Please output exactly the lines below, starting at the line that has "(shAMti, jiVNRshakitx, vanunx)" and ending at the line that has "attempts to learn", both included; leave out all pictures and include nothing else.

Stored data
★ ★ ★ ★ ★

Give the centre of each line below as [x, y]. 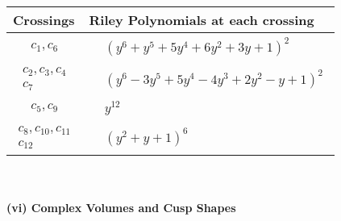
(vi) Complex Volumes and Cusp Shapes [121, 208]
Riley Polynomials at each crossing [202, 20]
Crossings [44, 20]
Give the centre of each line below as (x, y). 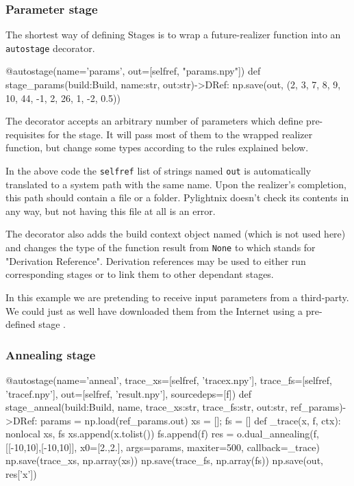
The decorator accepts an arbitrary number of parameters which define (154, 121)
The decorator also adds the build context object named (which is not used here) (176, 234)
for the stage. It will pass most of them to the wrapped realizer (180, 134)
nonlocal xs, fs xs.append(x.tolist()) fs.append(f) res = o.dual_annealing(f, (162, 434)
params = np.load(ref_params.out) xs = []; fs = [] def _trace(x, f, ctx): (190, 420)
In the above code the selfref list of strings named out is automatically (159, 171)
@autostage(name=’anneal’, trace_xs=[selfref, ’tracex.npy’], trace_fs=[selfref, (169, 380)
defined (21, 324)
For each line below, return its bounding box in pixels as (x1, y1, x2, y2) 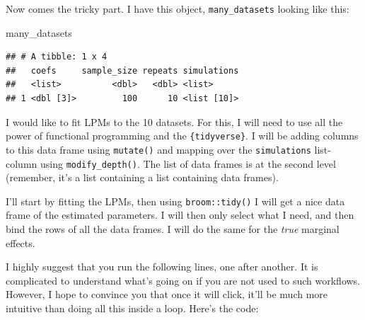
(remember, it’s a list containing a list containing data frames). (6, 170, 279, 185)
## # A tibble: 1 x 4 (6, 52, 108, 62)
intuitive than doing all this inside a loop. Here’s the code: (6, 301, 259, 315)
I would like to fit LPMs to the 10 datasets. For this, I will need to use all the (6, 114, 343, 129)
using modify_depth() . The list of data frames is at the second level (40, 156, 336, 171)
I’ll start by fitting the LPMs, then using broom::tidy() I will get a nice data (6, 193, 345, 208)
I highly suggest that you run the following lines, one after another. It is (6, 259, 318, 274)
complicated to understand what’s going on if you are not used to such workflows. (6, 273, 361, 287)
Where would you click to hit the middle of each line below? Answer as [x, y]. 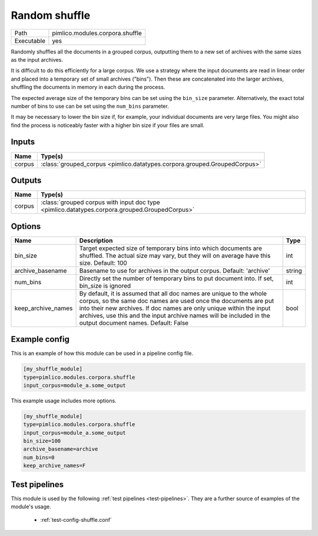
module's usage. [31, 507]
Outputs [26, 180]
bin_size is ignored [105, 285]
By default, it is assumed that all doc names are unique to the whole [173, 293]
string [294, 271]
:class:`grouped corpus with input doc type [100, 202]
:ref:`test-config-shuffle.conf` [76, 520]
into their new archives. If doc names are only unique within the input [175, 308]
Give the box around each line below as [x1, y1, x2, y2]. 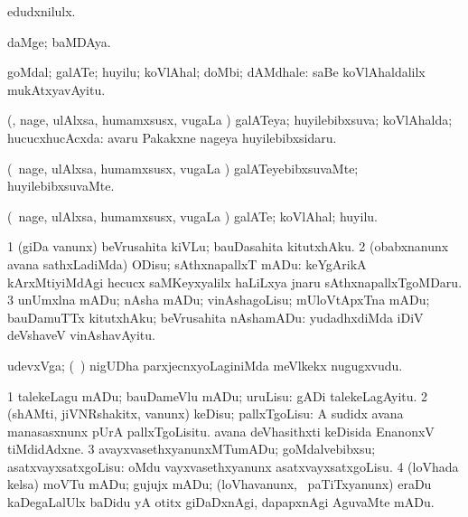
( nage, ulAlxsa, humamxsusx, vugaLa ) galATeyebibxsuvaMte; [7, 158, 359, 177]
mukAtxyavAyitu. [7, 80, 106, 99]
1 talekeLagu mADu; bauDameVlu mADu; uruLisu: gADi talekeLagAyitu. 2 [7, 386, 428, 405]
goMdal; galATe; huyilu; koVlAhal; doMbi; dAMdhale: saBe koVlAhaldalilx [7, 62, 426, 81]
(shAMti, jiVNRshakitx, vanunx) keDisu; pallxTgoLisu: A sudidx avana [7, 404, 404, 423]
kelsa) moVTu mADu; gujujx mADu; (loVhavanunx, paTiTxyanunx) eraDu [7, 475, 432, 493]
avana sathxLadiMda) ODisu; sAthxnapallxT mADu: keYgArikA [7, 254, 367, 273]
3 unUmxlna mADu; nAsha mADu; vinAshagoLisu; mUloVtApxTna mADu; [7, 290, 430, 309]
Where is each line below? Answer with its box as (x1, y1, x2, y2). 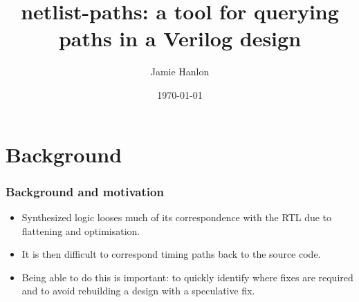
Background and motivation (6, 182, 164, 200)
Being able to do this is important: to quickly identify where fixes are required (21, 270, 353, 284)
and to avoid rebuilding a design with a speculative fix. (21, 283, 255, 298)
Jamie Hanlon (150, 64, 210, 79)
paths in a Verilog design (58, 24, 302, 53)
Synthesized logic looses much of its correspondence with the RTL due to (21, 209, 332, 224)
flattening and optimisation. (21, 223, 140, 238)
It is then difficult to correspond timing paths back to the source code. (21, 247, 321, 261)
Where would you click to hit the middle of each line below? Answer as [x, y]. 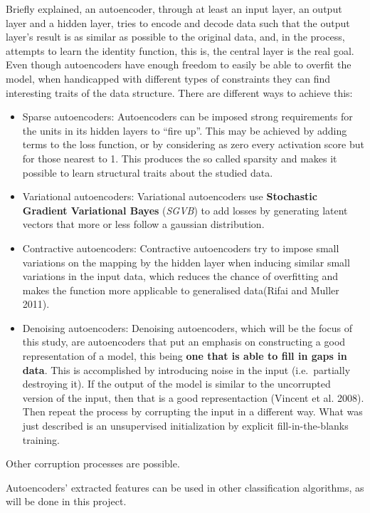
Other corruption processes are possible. [93, 463]
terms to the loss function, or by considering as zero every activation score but [193, 144]
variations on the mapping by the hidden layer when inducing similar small [186, 262]
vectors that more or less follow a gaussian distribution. [143, 224]
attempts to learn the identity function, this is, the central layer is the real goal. [180, 50]
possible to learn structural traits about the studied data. [148, 172]
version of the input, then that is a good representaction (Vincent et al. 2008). [193, 397]
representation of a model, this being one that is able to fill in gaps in [185, 356]
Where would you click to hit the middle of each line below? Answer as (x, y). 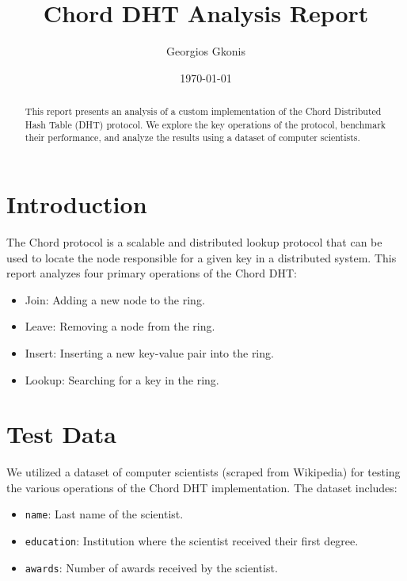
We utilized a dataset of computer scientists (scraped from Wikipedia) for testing (203, 472)
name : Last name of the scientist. (104, 514)
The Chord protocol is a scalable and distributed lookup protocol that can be (194, 242)
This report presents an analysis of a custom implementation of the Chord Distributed (203, 111)
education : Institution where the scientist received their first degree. (192, 541)
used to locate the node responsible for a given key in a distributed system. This (202, 257)
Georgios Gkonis (206, 51)
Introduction (77, 204)
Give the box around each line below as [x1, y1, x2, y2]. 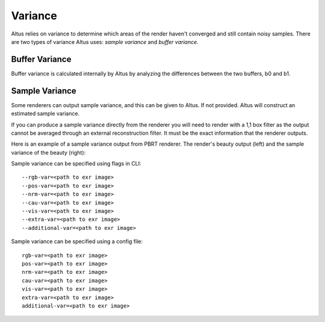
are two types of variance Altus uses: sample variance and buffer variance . [11, 38, 199, 45]
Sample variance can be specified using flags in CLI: [11, 160, 141, 167]
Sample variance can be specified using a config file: [11, 238, 143, 245]
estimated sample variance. [11, 110, 80, 117]
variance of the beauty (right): [11, 149, 86, 156]
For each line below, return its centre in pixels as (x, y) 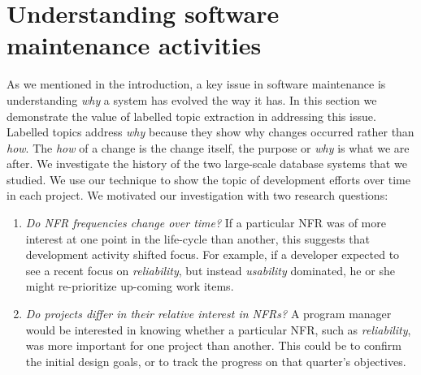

★ ★ ★ ★ ★

RESPONSE AREA:
(shAMti, jiVNRshakitx, vanunx) keDisu; pallxTgoLisu: A sudidx avana [7, 404, 404, 423]
kelsa) moVTu mADu; gujujx mADu; (loVhavanunx, paTiTxyanunx) eraDu [7, 475, 432, 493]
avana sathxLadiMda) ODisu; sAthxnapallxT mADu: keYgArikA [7, 254, 367, 273]
3 unUmxlna mADu; nAsha mADu; vinAshagoLisu; mUloVtApxTna mADu; [7, 290, 430, 309]
Where is each line below? Answer with its box as (x1, y1, x2, y2). 
Background and motivation (6, 182, 164, 200)
Being able to do this is important: to quickly identify where fixes are required (21, 270, 353, 284)
and to avoid rebuilding a design with a speculative fix. (21, 283, 255, 298)
Jamie Hanlon (150, 64, 210, 79)
paths in a Verilog design (58, 24, 302, 53)
Synthesized logic looses much of its correspondence with the RTL due to (21, 209, 332, 224)
flattening and optimisation. (21, 223, 140, 238)
It is then difficult to correspond timing paths back to the source code. (21, 247, 321, 261)
Where would you click to hit the middle of each line below? Answer as [x, y]. 
Other corruption processes are possible. [93, 463]
terms to the loss function, or by considering as zero every activation score but [193, 144]
variations on the mapping by the hidden layer when inducing similar small [186, 262]
vectors that more or less follow a gaussian distribution. [143, 224]
attempts to learn the identity function, this is, the central layer is the real goal. [180, 50]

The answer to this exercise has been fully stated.